El escritor español hacía referencia al escritor húngaro Sándor Márai, que ya con más de 80 años, con su salud deteriorada y sin la compañía de su esposa, su querida Lola, con quién había convivido por más de 50 años, contemplaba la idea de acabar con su vida.
En una entrada de sus diarios Márai cuenta que un día fue a comprarse una pistola, pero como faltaba un formulario de la policía no se la pudo llevar. Pasado un tiempo, cuando vuelve al lugar, el vendedor le entrega la pistola empaquetada con esmero junto con 50 balas. Márai le dice que no es necesaria tanta munición y el hombre solo se encoge de hombros y le responde que eso nunca se sabe.

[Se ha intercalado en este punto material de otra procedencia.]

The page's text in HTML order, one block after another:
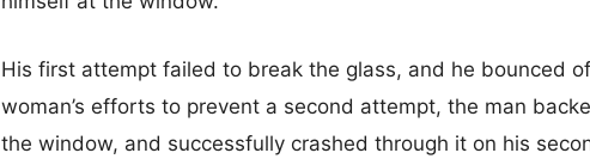
His first attempt failed to break the glass, and he bounced
woman’s efforts to prevent a second attempt, the man
the window, and successfully crashed through it on his
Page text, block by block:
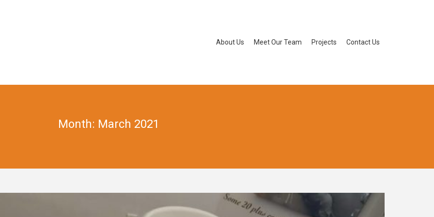
About Us Meet Our Team Projects Contact Us
Month: March 2021
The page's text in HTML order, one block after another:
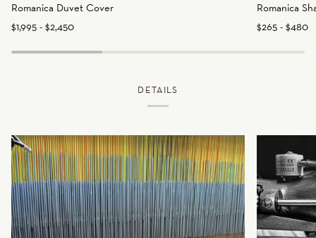
Duvet
Cover
Romanica Duvet Cover
$1,995 - $2,450
Sham
Romanica
$265 - $480
DETAILS
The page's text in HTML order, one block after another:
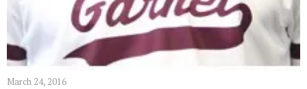
March 24, 2016
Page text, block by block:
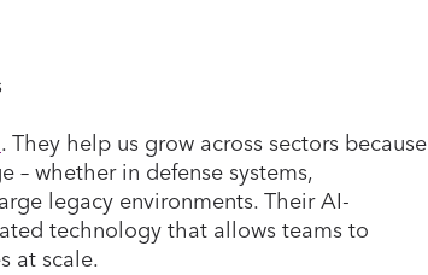
. They help us grow across sectors because
– whether in defense systems,
legacy environments. Their AI-
technology that allows teams to
at scale.
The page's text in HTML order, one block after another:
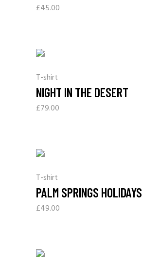
£45.00
T-shirt
NIGHT IN THE DESERT
£79.00
T-shirt
PALM SPRINGS HOLIDAYS
£49.00
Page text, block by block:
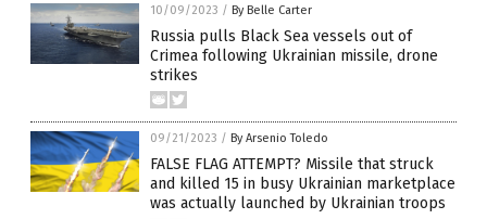
10/09/2023 / By Belle Carter
Russia pulls Black Sea vessels out of
Crimea following Ukrainian missile, drone
strikes
09/21/2023 / By Arsenio Toledo
FALSE FLAG ATTEMPT? Missile that struck
and killed 15 in busy Ukrainian marketplace
was actually launched by Ukrainian troops
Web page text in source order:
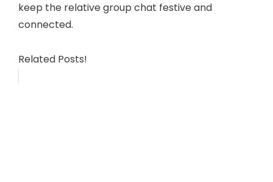
keep the relative group chat festive and
connected.
Related Posts!
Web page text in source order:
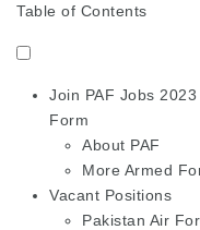
Table of Contents
Join PAF Jobs
Form
About PAF
More Armed
Vacant Positions
Pakistan Air

Luego en una temporada fuera de la ciudad, cuenta que que le reconforta pensar que en San Diego tiene un revólver en la mesita de noche y que no es la desesperanza lo que lo lleva a tener esos pensamientos, sino la idea de que es la única salida de una situación vergonzosa: la vida, está ilusión grotesca, concluye el escritor. Luego se pregunta: Si el deterioro de mi ojo avanza a este ritmo, ¿seré capaz de encontrar la pistola en el cajón?
Quizá en ese mismo cajón guardaba el manuscrito de una novela policiaca la última en la que estuvo trabajando, pero a veces pasaba varias semanas sin sacarlo, pues ya no confiaba ni el mismo ni en el texto. Tampoco en la finalidad de la literatura ni en su legitimidad. Ya no se sentía especialmente inclinado a volver a escribir, sino más bien como un viejo payaso que ensaya un nuevo número y aparenta ser joven.

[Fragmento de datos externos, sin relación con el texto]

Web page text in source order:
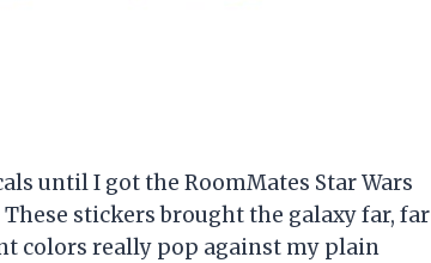
until I got the RoomMates Star Wars
These stickers brought the galaxy far, far
colors really pop against my plain
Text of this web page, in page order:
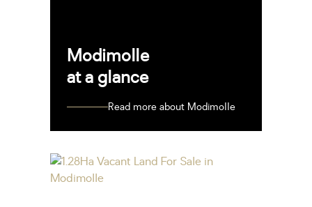
Modimolle
at a glance
Read more about Modimolle
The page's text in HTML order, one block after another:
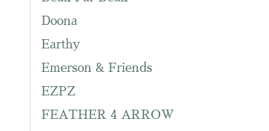
Doona
Earthy
Emerson & Friends
EZPZ
FEATHER 4 ARROW
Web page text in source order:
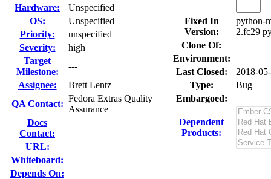
Hardware:
Unspecified
OS:
Unspecified
Priority:
unspecified
Severity:
high
Target
Milestone:
---
Assignee:
Brett Lentz
QA Contact:
Fedora Extras Quality
Assurance
Docs
Contact:
URL:
Whiteboard:
Depends On:
Fixed In
Version:
python-
2.fc29
Clone Of:
Environment:
Last Closed:
2018-
Type:
Bug
Embargoed:
Dependent
Products:
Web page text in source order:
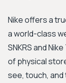
Nike offers a
a world-class
SNKRS and
of physical
see, touch,
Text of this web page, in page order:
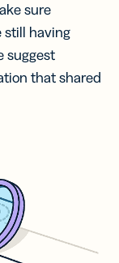
sure
still having
suggest
that shared

Sería más decente callarme para siempre, pero callarse es tan aburrido…
Márai estaba devastado por la enfermedad de Lola, quien pasó sus últimos días en el hospital y pensaba que sin ella a su lado ya nada tendría sentido.
Durante sesenta y dos años todo se lo he leído primero a ella, todos los escritos.
Ya no tengo a quién hacerlo. La expresión escrita ha perdido todo atractivo para mí.
Si ella se va, debo seguirla sin algaradas, sin hacer ruido.
¿La echo de menos? Tanto como echaría de menos el aire.
Me la evocan las palabras, los objetos, todo. Incluso al aire le falta algo.
Vida, personas, trabajo, literatura, todo se ha acabado. Hastío y vergüenza, si pienso
en la escritura. Escribía para L., todo era por ella. Ya no tengo a quien escribir. Me cuesta creerlo.
Felipe cuenta con un plan y es suicidarse a los 82 años, pero cuando llega a esa edad no encuentra el momento adecuado para acabar con su vida, bien sea por cansancio, por un resfrío o porque se sentía a gusto con ella. Envejecer es ser ocupado por un extraño, concluye el narrador.
Al final Felipe se da cuenta de que no es capaz de matarse, una lástima, porque lo consideraba un plan fabuloso.
De pronto lo que le hizo falta fue una pistola debajo de su almohada.